“How the South Got Economically Colonized: A Mississippi Editor's 1876 Cry of Desperation”
What's on the Front Page
On July 1, 1876, just days after America's centennial celebration, The Copiahan of Hazlehurst, Mississippi focuses on economic self-reliance and regional reconstruction. The lead story—reprinted from the Port Gibson Reveille—urges Mississippians to stop sending money North for manufactured goods. The editorial is blunt: a Georgia farmer (pen name 'Wool Hat') sold wool to Pennsylvania at 37.5 cents per pound, then bought a hat back made from that same wool at six dollars per pound. His hide went to New York to be tanned, then returned at seven times the original price. The message is clear: the South is being systematically impoverished by Northern industrial dominance. The paper also covers a failed assassination attempt on local man Wm. H. Matthews in Copiah County (January 15th, with a reward still outstanding), celebrates farmers like Jo H. Catching who are achieving independence through diversified crops—50 bushels of cow peas, 400 of corn, 500 of oats—and reprints a touching poem about estrangement. The issue closes with a nostalgic piece on Virginia barbecues as political assemblies, contrasting their honest debate with modern Northern campaign methods.
Why It Matters
This newspaper captures the South just 11 years after Appomattox, in the depths of Reconstruction. Mississippi was still under Federal oversight (military Reconstruction officially ended in 1874). The economic desperation underlying these editorials is real: the South's agricultural economy had been shattered, and Northern manufacturers held all the advantages of capital, transportation, and tariff protection. The 'buy local' argument wasn't idealistic—it was survival. The repeated emphasis on self-sufficiency and home industry reflects the South's genuine economic colonization by the North.
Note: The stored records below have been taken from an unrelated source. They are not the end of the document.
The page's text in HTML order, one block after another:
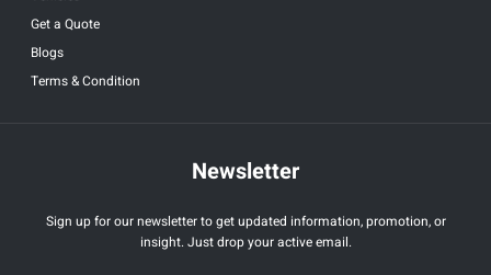
Get a Quote
Blogs
Terms & Condition
Newsletter
Sign up for our newsletter to get updated information, promotion, or
insight. Just drop your active email.
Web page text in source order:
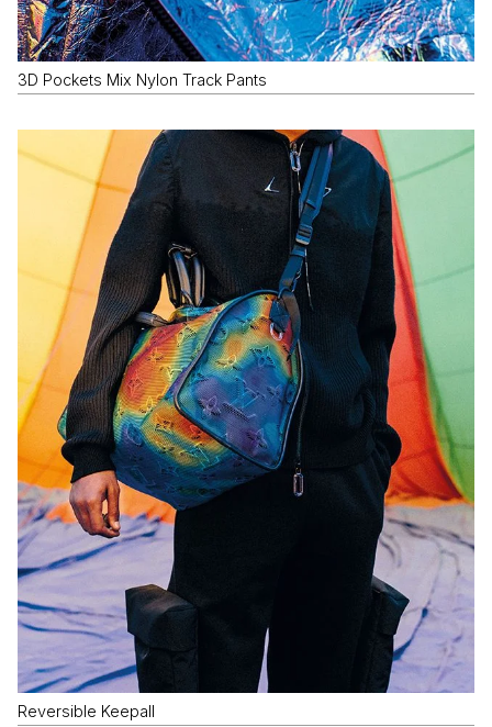
3D Pockets Mix Nylon Track Pants
Reversible Keepall
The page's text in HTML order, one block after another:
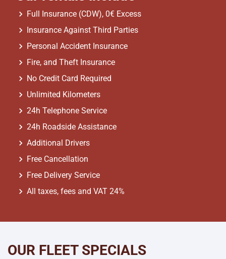
Full Insurance (CDW), 0€ Excess
Insurance Against Third Parties
Personal Accident Insurance
Fire, and Theft Insurance
No Credit Card Required
Unlimited Kilometers
24h Telephone Service
24h Roadside Assistance
Additional Drivers
Free Cancellation
Free Delivery Service
All taxes, fees and VAT 24%
OUR FLEET SPECIALS
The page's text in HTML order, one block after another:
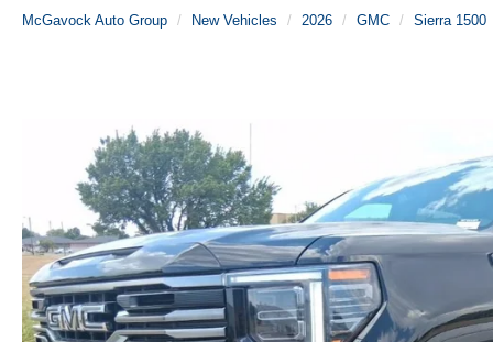
McGavock Auto Group New Vehicles 2026 GMC Sierra 1500

Meanwhile, the assassination attempt on Matthews hints at the political violence that characterized Mississippi politics in the 1870s, when freedmen's political participation was being systematically suppressed. This is the era of the 'Redeemer' movement gaining steam.
Hidden Gems
- A 13-year-old in Detroit founded a newspaper in his father's cellar using type purchased with money from selling scrap iron, hired his sister as an apprentice, but his father destroyed the press to shoot cats and his mother burned the wooden type for kindling. The boy was then 'wedded to the handle of a lawn mower' (beaten) but declared he couldn't be 'crushed out nor tightened off the track by noblood thirsty mob'—a surprisingly defiant child editor.
- The Port Gibson Reveille quotes a farmer's calculation showing markup cascades: wool sold at 37.5¢/lb was returned as a hat at $6/lb equivalent; hides sold at 5¢/lb came back tanned and heavier at 35¢/lb. This quantifies exactly how post-bellum Southern agriculture was being economically gutted.
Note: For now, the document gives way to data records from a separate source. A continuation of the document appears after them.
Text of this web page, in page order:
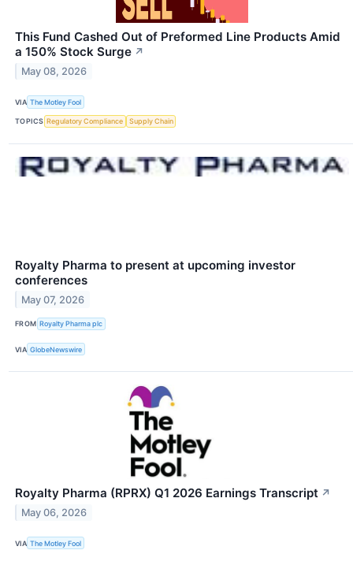
This Fund Cashed Out of Preformed Line Products Amid
a 150% Stock Surge ↗
May 08, 2026
VIA The Motley Fool
TOPICS Regulatory Compliance Supply Chain
Royalty Pharma to present at upcoming investor
conferences
May 07, 2026
FROM Royalty Pharma plc
VIA GlobeNewswire
Royalty Pharma (RPRX) Q1 2026 Earnings Transcript ↗
May 06, 2026
VIA The Motley Fool
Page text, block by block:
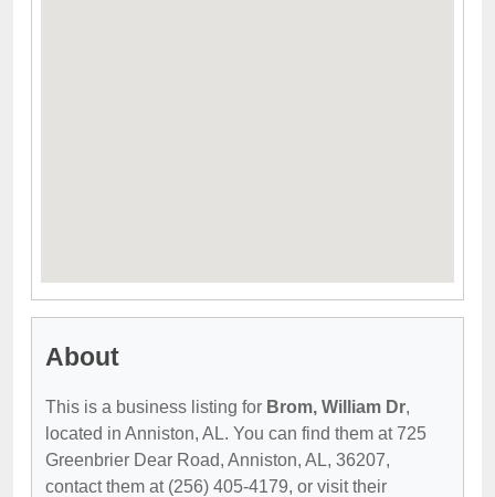
About
This is a business listing for Brom, William Dr,
located in Anniston, AL. You can find them at 725
Greenbrier Dear Road, Anniston, AL, 36207,
contact them at (256) 405-4179, or visit their
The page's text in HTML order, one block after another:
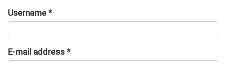
Username *
E-mail address *
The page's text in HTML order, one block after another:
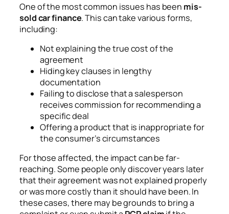
One of the most common issues has been mis-
sold car finance. This can take various forms,
including:
Not explaining the true cost of the
agreement
Hiding key clauses in lengthy
documentation
Failing to disclose that a salesperson
receives commission for recommending a
specific deal
Offering a product that is inappropriate for
the consumer’s circumstances
For those affected, the impact can be far-
reaching. Some people only discover years later
that their agreement was not explained properly
or was more costly than it should have been. In
these cases, there may be grounds to bring a

- Judge Mayers' charge to the grand jury explicitly connects official negligence to vigilante justice: 'People took the laws into their own hands because courts and officials failed to do their duty'—a candid admission that formal law wasn't protecting Mississippians from crime.
- One Hinds County farmer, Dr. Stockton near Clinton, sold five beef cattle to a Jackson butcher weighing 6,495 pounds total—evidence that Mississippi was still producing quality livestock, contradicting narratives of complete agricultural collapse.
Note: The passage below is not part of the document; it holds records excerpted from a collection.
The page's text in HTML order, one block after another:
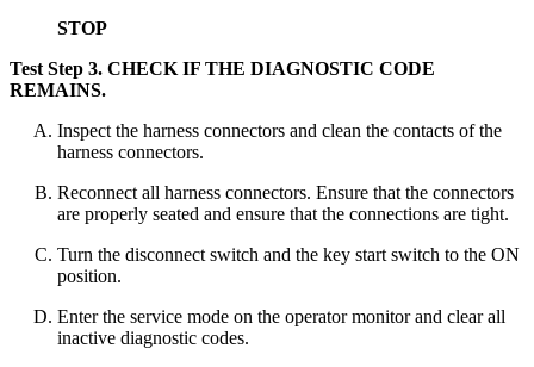
STOP
Test Step 3. CHECK IF THE DIAGNOSTIC CODE
REMAINS.
Inspect the harness connectors and clean the contacts of the
harness connectors.
Reconnect all harness connectors. Ensure that the connectors
are properly seated and ensure that the connections are tight.
Turn the disconnect switch and the key start switch to the ON
position.
Enter the service mode on the operator monitor and clear all
inactive diagnostic codes.
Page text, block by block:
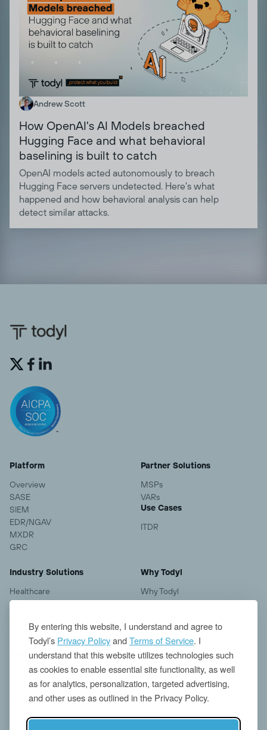
By entering this website, I understand and agree to
Todyl’s Privacy PolicyandTerms of Service. I
understand that this website utilizes technologies such
as cookies to enable essential site functionality, as well
as for analytics, personalization, targeted advertising,
and other uses as outlined in the Privacy Policy.
Andrew Scott
How OpenAI's AI Models breached
Hugging Face and what behavioral
baselining is built to catch
OpenAI models acted autonomously to breach
Hugging Face servers undetected. Here's what
happened and how behavioral analysis can help
detect similar attacks.
 
Platform
Overview
SASE
SIEM
EDR/NGAV
MXDR
GRC
Partner Solutions
MSPs
VARs
Use Cases
ITDR
Industry Solutions
Healthcare
Financial Services
Education
Why Todyl
Why Todyl
Resources
Blogs
Insights
Threat Research
Company
About us
Contact
News
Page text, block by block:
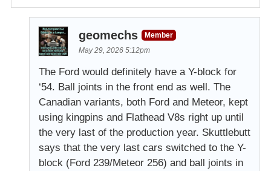
geomechs
Member
May 29, 2026 5:12pm
The Ford would definitely have a Y-block for
‘54. Ball joints in the front end as well. The
Canadian variants, both Ford and Meteor, kept
using kingpins and Flathead V8s right up until
the very last of the production year. Skuttlebutt
says that the very last cars switched to the Y-
block (Ford 239/Meteor 256) and ball joints in
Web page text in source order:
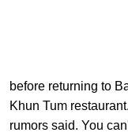
before returning to
Khun Tum
rumors said. You

- An editor from Monroe, Georgia brazenly announced: 'If the people don't attend [primary conventions], we will do as we did...pick up two or three fellows and go into the courthouse and elect delegates to suit ourselves'—essentially admitting to electoral manipulation in print.
Fun Facts
- The Copiahan quotes the Vicksburg Herald's commentary that a public man without enemies 'is generally a man without pluck, and a trimmer to boot'—this is 1876 Mississippi, where political enemies weren't just rhetorical; the assassination attempt on Matthews mentioned in the same issue happened just months earlier.
- The paper celebrates Jo H. Catching's 50 bushels of cow peas, 400 of corn, and 500 of oats as 'the sure road to thrift and independence.' This emphasis on crop diversification was revolutionary advice in the post-Civil War South, where the sharecrop system was locking farmers (especially freedmen) into single-crop cotton dependency.
- The 'Wool Hat' editorial quantifies how much the South lost to Northern manufacturing: a farmer's raw materials were being sold cheap, shipped North, processed into finished goods, and sold back at 6-7x markup. This dynamic would persist through the entire Jim Crow era and contributed to wealth disparities that lasted into the 21st century.
- The nostalgic essay on Virginia barbecues laments 'Ichabod is written upon its venerable forehead'—the author believes the old Southern tradition of open political debate at barbecues has died with Reconstruction. This newspaper was written in an era when the South felt it was losing its cultural authority.
- The paper runs a romantic poem about estrangement that could reference the broader sectional wound: 'Is this great gulf that lies betwixt / Thy soul and mine, forever fix'd?' Written just 11 years after the war ended, this private heartbreak mirrors the nation's unhealed division.